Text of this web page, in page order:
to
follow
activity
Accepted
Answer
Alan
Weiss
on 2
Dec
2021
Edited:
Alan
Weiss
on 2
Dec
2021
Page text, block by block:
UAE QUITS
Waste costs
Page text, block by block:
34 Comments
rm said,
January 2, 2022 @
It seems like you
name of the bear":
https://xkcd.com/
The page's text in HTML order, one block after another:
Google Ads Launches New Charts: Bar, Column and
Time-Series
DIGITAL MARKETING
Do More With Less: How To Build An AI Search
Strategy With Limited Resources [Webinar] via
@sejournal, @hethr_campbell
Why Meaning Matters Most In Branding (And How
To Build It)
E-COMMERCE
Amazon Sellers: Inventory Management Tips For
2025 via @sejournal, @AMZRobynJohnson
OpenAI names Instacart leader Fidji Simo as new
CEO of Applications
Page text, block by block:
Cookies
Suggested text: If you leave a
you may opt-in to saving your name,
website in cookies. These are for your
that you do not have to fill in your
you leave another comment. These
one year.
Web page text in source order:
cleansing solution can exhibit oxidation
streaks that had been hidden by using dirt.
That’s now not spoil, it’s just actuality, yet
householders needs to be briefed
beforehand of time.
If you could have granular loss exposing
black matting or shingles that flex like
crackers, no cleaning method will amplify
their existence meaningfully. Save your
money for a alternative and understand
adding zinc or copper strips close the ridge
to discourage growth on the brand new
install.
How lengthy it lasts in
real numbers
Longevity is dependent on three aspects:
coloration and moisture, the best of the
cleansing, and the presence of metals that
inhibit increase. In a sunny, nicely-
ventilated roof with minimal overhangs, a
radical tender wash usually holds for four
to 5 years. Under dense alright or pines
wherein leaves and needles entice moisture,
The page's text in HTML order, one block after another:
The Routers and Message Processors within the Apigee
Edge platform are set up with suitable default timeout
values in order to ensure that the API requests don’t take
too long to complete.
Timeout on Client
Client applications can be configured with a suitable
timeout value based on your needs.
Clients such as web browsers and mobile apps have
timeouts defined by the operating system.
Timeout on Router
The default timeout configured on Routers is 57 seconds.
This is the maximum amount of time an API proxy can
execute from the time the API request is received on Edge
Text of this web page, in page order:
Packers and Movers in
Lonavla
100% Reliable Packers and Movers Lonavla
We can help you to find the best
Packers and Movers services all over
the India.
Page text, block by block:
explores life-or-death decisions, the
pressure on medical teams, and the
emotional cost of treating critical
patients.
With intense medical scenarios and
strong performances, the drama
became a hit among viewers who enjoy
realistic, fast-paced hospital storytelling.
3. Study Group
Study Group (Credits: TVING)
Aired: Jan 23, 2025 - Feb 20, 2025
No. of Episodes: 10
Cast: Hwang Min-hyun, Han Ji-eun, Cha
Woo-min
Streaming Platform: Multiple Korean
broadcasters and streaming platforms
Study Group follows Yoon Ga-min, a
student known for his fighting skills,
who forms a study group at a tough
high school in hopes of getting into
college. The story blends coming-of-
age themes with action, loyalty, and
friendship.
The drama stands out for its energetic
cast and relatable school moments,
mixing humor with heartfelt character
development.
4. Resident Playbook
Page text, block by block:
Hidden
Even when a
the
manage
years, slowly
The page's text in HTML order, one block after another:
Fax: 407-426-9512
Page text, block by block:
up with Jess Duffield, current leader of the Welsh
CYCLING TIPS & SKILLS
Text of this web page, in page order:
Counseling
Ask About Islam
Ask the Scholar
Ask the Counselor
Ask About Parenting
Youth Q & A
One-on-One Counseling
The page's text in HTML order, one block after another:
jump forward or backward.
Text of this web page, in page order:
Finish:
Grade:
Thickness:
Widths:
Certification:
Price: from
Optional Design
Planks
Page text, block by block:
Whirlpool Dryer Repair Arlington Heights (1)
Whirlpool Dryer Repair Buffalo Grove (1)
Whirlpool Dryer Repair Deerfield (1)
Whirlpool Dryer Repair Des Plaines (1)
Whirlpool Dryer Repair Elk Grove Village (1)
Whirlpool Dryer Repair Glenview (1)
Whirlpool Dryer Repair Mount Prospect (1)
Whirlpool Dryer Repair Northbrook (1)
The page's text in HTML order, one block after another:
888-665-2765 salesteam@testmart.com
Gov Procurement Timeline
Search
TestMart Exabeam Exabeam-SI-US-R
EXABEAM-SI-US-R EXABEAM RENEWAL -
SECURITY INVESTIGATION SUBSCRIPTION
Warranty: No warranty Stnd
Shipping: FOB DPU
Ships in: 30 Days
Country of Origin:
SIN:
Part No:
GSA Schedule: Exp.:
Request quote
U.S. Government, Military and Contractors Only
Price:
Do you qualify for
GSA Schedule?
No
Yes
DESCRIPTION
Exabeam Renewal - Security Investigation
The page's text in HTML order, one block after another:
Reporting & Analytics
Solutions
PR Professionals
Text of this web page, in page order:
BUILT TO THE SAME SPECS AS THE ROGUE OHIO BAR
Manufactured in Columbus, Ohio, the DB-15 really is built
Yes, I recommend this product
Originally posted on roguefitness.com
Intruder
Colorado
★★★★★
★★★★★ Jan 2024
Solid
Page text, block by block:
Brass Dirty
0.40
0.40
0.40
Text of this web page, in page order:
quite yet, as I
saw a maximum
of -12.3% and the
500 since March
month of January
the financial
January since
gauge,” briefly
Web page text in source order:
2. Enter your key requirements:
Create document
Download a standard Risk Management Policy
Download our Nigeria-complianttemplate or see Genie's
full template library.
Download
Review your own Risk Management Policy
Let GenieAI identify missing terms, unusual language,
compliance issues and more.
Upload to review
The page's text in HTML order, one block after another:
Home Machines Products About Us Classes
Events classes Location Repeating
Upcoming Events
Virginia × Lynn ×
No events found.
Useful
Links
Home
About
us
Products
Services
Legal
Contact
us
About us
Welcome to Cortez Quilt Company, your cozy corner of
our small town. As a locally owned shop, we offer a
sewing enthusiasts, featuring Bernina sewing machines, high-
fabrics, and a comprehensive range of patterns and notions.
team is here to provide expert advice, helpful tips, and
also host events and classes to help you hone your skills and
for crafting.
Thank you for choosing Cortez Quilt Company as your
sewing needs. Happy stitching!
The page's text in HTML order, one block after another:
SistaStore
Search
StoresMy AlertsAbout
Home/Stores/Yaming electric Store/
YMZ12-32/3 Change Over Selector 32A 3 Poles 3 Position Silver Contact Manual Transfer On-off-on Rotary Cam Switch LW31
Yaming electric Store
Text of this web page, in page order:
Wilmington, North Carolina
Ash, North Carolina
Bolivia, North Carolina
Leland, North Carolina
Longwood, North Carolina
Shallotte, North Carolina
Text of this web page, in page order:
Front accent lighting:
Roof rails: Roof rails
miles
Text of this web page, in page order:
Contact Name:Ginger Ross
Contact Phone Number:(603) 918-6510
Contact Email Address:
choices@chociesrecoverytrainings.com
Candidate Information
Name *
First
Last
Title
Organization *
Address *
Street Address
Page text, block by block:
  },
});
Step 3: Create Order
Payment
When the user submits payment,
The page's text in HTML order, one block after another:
■ ■ ■ ■ ■ ■ ■
■ WORK REQUEST: Could you repeat all of the material above exactly?

■ COMPLETED EXERCISE:
Text of this web page, in page order:
to
follow
activity
Accepted
Answer
Alan
Weiss
on 2
Dec
2021
Edited:
Alan
Weiss
on 2
Dec
2021
Page text, block by block:
UAE QUITS
Waste costs
Page text, block by block:
34 Comments
rm said,
January 2, 2022 @
It seems like you
name of the bear":
https://xkcd.com/
The page's text in HTML order, one block after another:
Google Ads Launches New Charts: Bar, Column and
Time-Series
DIGITAL MARKETING
Do More With Less: How To Build An AI Search
Strategy With Limited Resources [Webinar] via
@sejournal, @hethr_campbell
Why Meaning Matters Most In Branding (And How
To Build It)
E-COMMERCE
Amazon Sellers: Inventory Management Tips For
2025 via @sejournal, @AMZRobynJohnson
OpenAI names Instacart leader Fidji Simo as new
CEO of Applications
Page text, block by block:
Cookies
Suggested text: If you leave a
you may opt-in to saving your name,
website in cookies. These are for your
that you do not have to fill in your
you leave another comment. These
one year.
Web page text in source order:
cleansing solution can exhibit oxidation
streaks that had been hidden by using dirt.
That’s now not spoil, it’s just actuality, yet
householders needs to be briefed
beforehand of time.
If you could have granular loss exposing
black matting or shingles that flex like
crackers, no cleaning method will amplify
their existence meaningfully. Save your
money for a alternative and understand
adding zinc or copper strips close the ridge
to discourage growth on the brand new
install.
How lengthy it lasts in
real numbers
Longevity is dependent on three aspects:
coloration and moisture, the best of the
cleansing, and the presence of metals that
inhibit increase. In a sunny, nicely-
ventilated roof with minimal overhangs, a
radical tender wash usually holds for four
to 5 years. Under dense alright or pines
wherein leaves and needles entice moisture,
The page's text in HTML order, one block after another:
The Routers and Message Processors within the Apigee
Edge platform are set up with suitable default timeout
values in order to ensure that the API requests don’t take
too long to complete.
Timeout on Client
Client applications can be configured with a suitable
timeout value based on your needs.
Clients such as web browsers and mobile apps have
timeouts defined by the operating system.
Timeout on Router
The default timeout configured on Routers is 57 seconds.
This is the maximum amount of time an API proxy can
execute from the time the API request is received on Edge
Text of this web page, in page order:
Packers and Movers in
Lonavla
100% Reliable Packers and Movers Lonavla
We can help you to find the best
Packers and Movers services all over
the India.
Page text, block by block:
explores life-or-death decisions, the
pressure on medical teams, and the
emotional cost of treating critical
patients.
With intense medical scenarios and
strong performances, the drama
became a hit among viewers who enjoy
realistic, fast-paced hospital storytelling.
3. Study Group
Study Group (Credits: TVING)
Aired: Jan 23, 2025 - Feb 20, 2025
No. of Episodes: 10
Cast: Hwang Min-hyun, Han Ji-eun, Cha
Woo-min
Streaming Platform: Multiple Korean
broadcasters and streaming platforms
Study Group follows Yoon Ga-min, a
student known for his fighting skills,
who forms a study group at a tough
high school in hopes of getting into
college. The story blends coming-of-
age themes with action, loyalty, and
friendship.
The drama stands out for its energetic
cast and relatable school moments,
mixing humor with heartfelt character
development.
4. Resident Playbook
Page text, block by block:
Hidden
Even when a
the
manage
years, slowly
The page's text in HTML order, one block after another:
Fax: 407-426-9512
Page text, block by block:
up with Jess Duffield, current leader of the Welsh
CYCLING TIPS & SKILLS
Text of this web page, in page order:
Counseling
Ask About Islam
Ask the Scholar
Ask the Counselor
Ask About Parenting
Youth Q & A
One-on-One Counseling
The page's text in HTML order, one block after another:
jump forward or backward.
Text of this web page, in page order:
Finish:
Grade:
Thickness:
Widths:
Certification:
Price: from
Optional Design
Planks
Page text, block by block:
Whirlpool Dryer Repair Arlington Heights (1)
Whirlpool Dryer Repair Buffalo Grove (1)
Whirlpool Dryer Repair Deerfield (1)
Whirlpool Dryer Repair Des Plaines (1)
Whirlpool Dryer Repair Elk Grove Village (1)
Whirlpool Dryer Repair Glenview (1)
Whirlpool Dryer Repair Mount Prospect (1)
Whirlpool Dryer Repair Northbrook (1)
The page's text in HTML order, one block after another:
888-665-2765 salesteam@testmart.com
Gov Procurement Timeline
Search
TestMart Exabeam Exabeam-SI-US-R
EXABEAM-SI-US-R EXABEAM RENEWAL -
SECURITY INVESTIGATION SUBSCRIPTION
Warranty: No warranty Stnd
Shipping: FOB DPU
Ships in: 30 Days
Country of Origin:
SIN:
Part No:
GSA Schedule: Exp.:
Request quote
U.S. Government, Military and Contractors Only
Price:
Do you qualify for
GSA Schedule?
No
Yes
DESCRIPTION
Exabeam Renewal - Security Investigation
The page's text in HTML order, one block after another:
Reporting & Analytics
Solutions
PR Professionals
Text of this web page, in page order:
BUILT TO THE SAME SPECS AS THE ROGUE OHIO BAR
Manufactured in Columbus, Ohio, the DB-15 really is built
Yes, I recommend this product
Originally posted on roguefitness.com
Intruder
Colorado
★★★★★
★★★★★ Jan 2024
Solid
Page text, block by block:
Brass Dirty
0.40
0.40
0.40
Text of this web page, in page order:
quite yet, as I
saw a maximum
of -12.3% and the
500 since March
month of January
the financial
January since
gauge,” briefly
Web page text in source order:
2. Enter your key requirements:
Create document
Download a standard Risk Management Policy
Download our Nigeria-complianttemplate or see Genie's
full template library.
Download
Review your own Risk Management Policy
Let GenieAI identify missing terms, unusual language,
compliance issues and more.
Upload to review
The page's text in HTML order, one block after another:
Home Machines Products About Us Classes
Events classes Location Repeating
Upcoming Events
Virginia × Lynn ×
No events found.
Useful
Links
Home
About
us
Products
Services
Legal
Contact
us
About us
Welcome to Cortez Quilt Company, your cozy corner of
our small town. As a locally owned shop, we offer a
sewing enthusiasts, featuring Bernina sewing machines, high-
fabrics, and a comprehensive range of patterns and notions.
team is here to provide expert advice, helpful tips, and
also host events and classes to help you hone your skills and
for crafting.
Thank you for choosing Cortez Quilt Company as your
sewing needs. Happy stitching!
The page's text in HTML order, one block after another:
SistaStore
Search
StoresMy AlertsAbout
Home/Stores/Yaming electric Store/
YMZ12-32/3 Change Over Selector 32A 3 Poles 3 Position Silver Contact Manual Transfer On-off-on Rotary Cam Switch LW31
Yaming electric Store
Text of this web page, in page order:
Wilmington, North Carolina
Ash, North Carolina
Bolivia, North Carolina
Leland, North Carolina
Longwood, North Carolina
Shallotte, North Carolina
Text of this web page, in page order:
Front accent lighting:
Roof rails: Roof rails
miles
Text of this web page, in page order:
Contact Name:Ginger Ross
Contact Phone Number:(603) 918-6510
Contact Email Address:
choices@chociesrecoverytrainings.com
Candidate Information
Name *
First
Last
Title
Organization *
Address *
Street Address
Page text, block by block:
  },
});
Step 3: Create Order
Payment
When the user submits payment,
The page's text in HTML order, one block after another:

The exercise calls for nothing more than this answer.